Inoculated Yeast Mold (YM) media with Candida albicans (ATCC 26555) and incubated for cells to grow for 18 hours at 37°C. Cells were thereafter diluted 1:20ml with YM media. Three rows of cells were placed in a 48 well plate for treatment with each drug.
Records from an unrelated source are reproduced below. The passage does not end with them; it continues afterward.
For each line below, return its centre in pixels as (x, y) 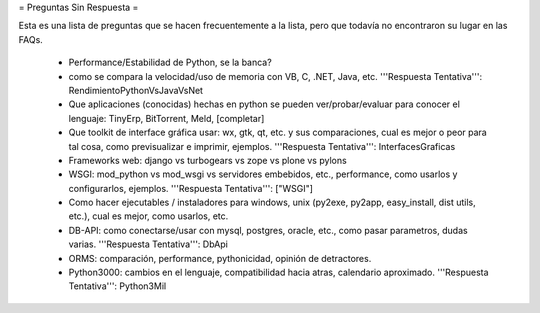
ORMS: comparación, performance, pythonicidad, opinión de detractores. (220, 258)
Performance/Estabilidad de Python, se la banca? (170, 62)
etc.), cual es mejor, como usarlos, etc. (148, 216)
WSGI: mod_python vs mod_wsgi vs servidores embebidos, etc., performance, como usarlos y (263, 174)
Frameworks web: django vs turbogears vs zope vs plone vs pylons (207, 160)
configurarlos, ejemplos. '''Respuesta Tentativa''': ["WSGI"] (191, 188)
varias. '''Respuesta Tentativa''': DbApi (148, 244)
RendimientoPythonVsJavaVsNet (136, 90)
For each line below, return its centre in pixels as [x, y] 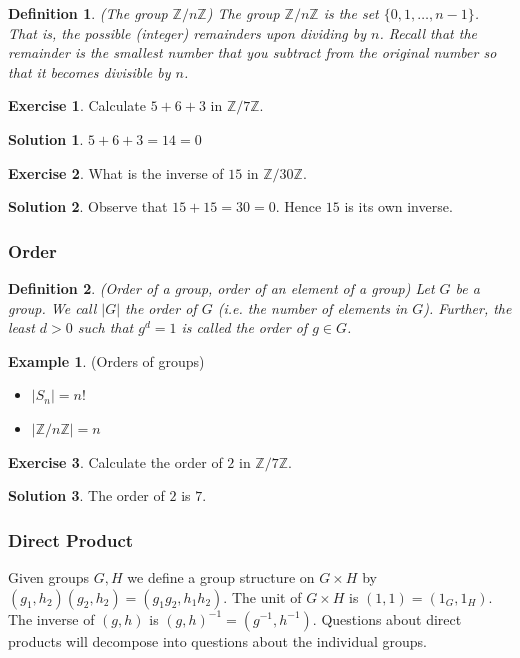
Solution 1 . [46, 138]
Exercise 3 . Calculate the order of [115, 461]
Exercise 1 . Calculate [77, 105]
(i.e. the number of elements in [312, 307]
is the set [351, 13]
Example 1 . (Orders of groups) [106, 360]
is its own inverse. [398, 206]
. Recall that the [428, 32]
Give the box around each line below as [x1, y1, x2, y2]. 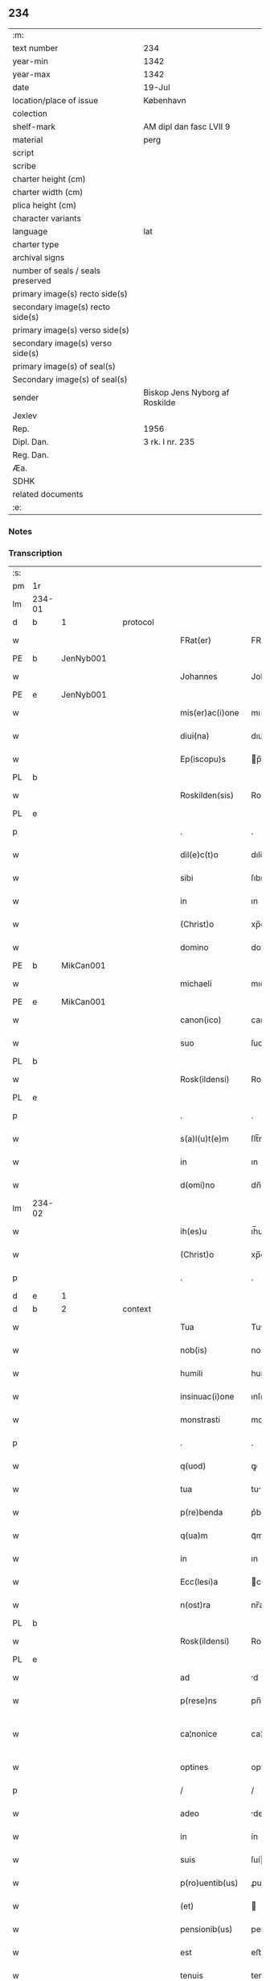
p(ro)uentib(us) [180, 1877, 239, 1888]
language [12, 226, 48, 237]
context [122, 1303, 151, 1315]
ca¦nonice [180, 1728, 218, 1739]
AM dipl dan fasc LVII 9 [143, 121, 231, 132]
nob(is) [180, 1345, 207, 1356]
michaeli [180, 978, 212, 989]
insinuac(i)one [180, 1391, 235, 1403]
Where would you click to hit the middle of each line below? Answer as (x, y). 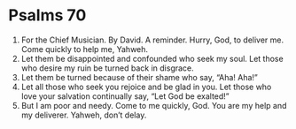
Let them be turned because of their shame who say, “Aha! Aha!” (140, 77)
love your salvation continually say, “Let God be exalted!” (125, 96)
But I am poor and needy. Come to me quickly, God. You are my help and (154, 105)
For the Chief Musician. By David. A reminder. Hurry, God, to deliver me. (152, 40)
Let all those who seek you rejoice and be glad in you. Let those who (146, 87)
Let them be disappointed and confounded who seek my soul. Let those (152, 58)
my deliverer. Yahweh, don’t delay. (84, 115)
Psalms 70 (47, 15)
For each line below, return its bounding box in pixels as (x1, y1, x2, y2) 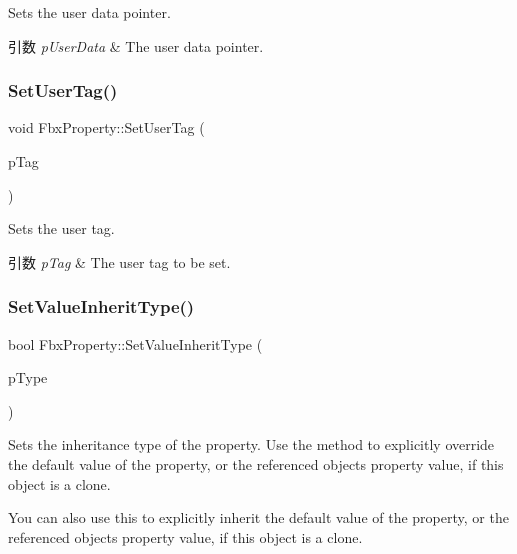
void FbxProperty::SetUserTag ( (8, 117, 205, 138)
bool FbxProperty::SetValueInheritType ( (8, 333, 263, 354)
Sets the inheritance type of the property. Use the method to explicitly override (8, 434, 495, 455)
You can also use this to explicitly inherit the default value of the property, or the (8, 507, 509, 528)
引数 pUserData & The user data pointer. (8, 35, 264, 56)
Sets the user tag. (8, 218, 115, 239)
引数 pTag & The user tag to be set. (8, 251, 231, 272)
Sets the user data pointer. (8, 2, 171, 22)
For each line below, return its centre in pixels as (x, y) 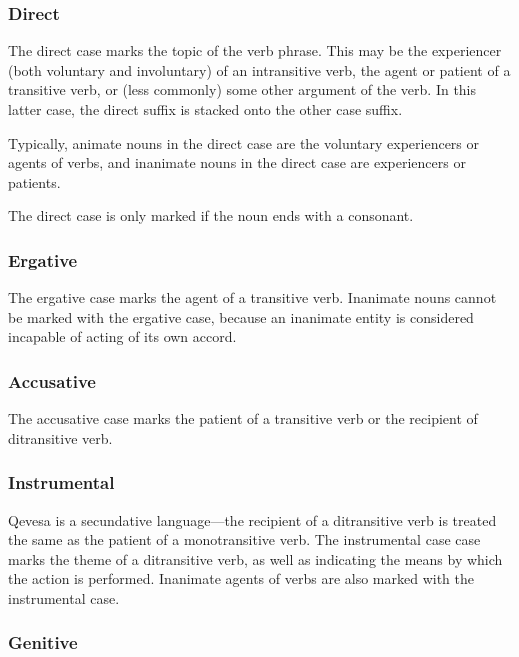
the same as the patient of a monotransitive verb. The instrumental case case (244, 539)
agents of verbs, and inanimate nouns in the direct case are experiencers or (237, 162)
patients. (34, 181)
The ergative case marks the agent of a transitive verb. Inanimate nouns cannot (252, 297)
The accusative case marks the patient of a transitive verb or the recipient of (243, 418)
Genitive (43, 642)
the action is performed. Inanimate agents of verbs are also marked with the (241, 578)
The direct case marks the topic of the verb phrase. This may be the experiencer (255, 50)
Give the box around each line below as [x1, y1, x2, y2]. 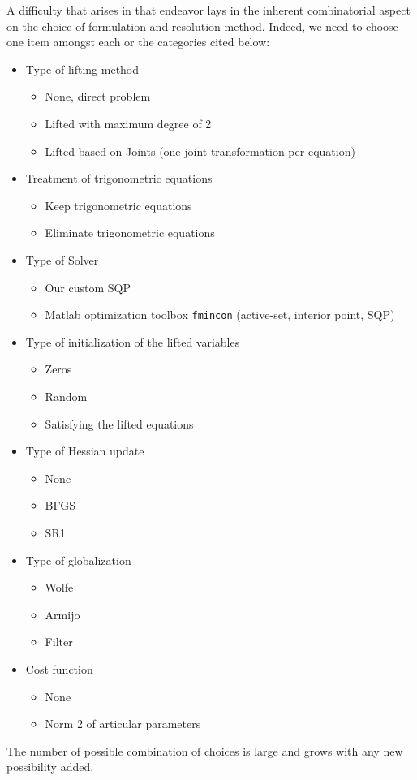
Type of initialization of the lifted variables [25, 333, 240, 350]
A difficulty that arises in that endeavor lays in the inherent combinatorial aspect [6, 2, 411, 18]
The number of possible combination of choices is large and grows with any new [6, 742, 403, 759]
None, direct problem [45, 88, 151, 105]
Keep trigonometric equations [45, 196, 192, 213]
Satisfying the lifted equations [45, 415, 194, 432]
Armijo [45, 605, 80, 623]
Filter [45, 633, 73, 650]
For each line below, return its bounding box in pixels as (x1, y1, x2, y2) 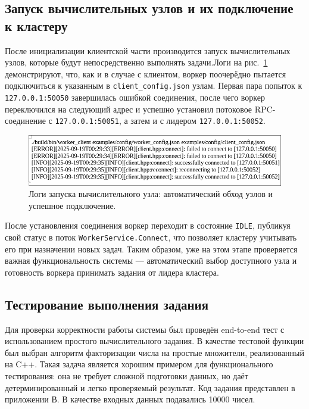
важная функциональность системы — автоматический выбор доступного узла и (5, 254, 297, 267)
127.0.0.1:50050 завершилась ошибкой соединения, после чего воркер (5, 91, 266, 104)
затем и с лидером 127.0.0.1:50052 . (130, 114, 266, 127)
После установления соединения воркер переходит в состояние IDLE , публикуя (5, 219, 291, 232)
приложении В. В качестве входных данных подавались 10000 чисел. (5, 393, 255, 405)
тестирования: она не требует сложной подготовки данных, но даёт (5, 369, 248, 382)
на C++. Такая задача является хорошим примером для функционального (5, 358, 273, 370)
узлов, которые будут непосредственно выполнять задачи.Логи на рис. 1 (5, 56, 268, 68)

Solutions of 2c in DMSO and 2c in DMF had starting concentration at 100uM. Final solvent concentration did not exceed 5%. Each row of target cells was prepared for a two-fold serial dilution by placing 1ml of diluted cells in the first column and 0.5ml for the remaining dilution-series wells. Drug is added in each of the 1ml wells in the first column and mixed thoroughly by pipetting. Then 0.5ml is withdrawn from the 1ml drug-treated well and added to the next 0.5 ml well to generate a drugdilution series while keeping the cell concentration the same in each well. Controls for this experiment included: a positive growth control (no drug added; ensures unobstructed growth of Candida and provides an untreated baseline); a negative growth control (cells treated with Amphotericin B 10ug/ml to ensure full killing and provide a no-growth/viability baseline); and DMSO and DMF solvent control (to observe/document any toxicity of the solvents against Candida). Colorimetric MTT assay17 was used to evaluate cell viability.
The financial support from the Russian Foundation for the Basic Researches (№ 12-03-00479) and National Institute of General Medical Sciences (P20GM103451) are gratefully acknowledged. Also S.R., L.F., and A.S. acknowledge New Mexico Tech Presidential Research Support.